**Task prompt**
Please give again, word for word, the line that contains "trainer.fit(model) (43, 611)" and every line after it to the end of the data, with no other lines.

:: Dataset entries

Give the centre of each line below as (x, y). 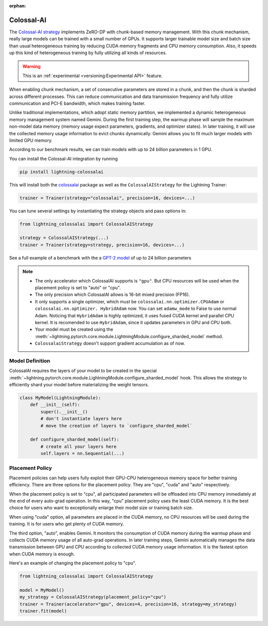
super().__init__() (64, 412)
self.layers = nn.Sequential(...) (82, 453)
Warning (32, 67)
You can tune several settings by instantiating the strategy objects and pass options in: (98, 211)
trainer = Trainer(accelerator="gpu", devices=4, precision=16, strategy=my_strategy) (128, 604)
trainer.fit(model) (43, 611)
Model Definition (30, 360)
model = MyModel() (42, 590)

::::

**Exercise output**
trainer.fit(model) (43, 611)
Model Definition (30, 360)
model = MyModel() (42, 590)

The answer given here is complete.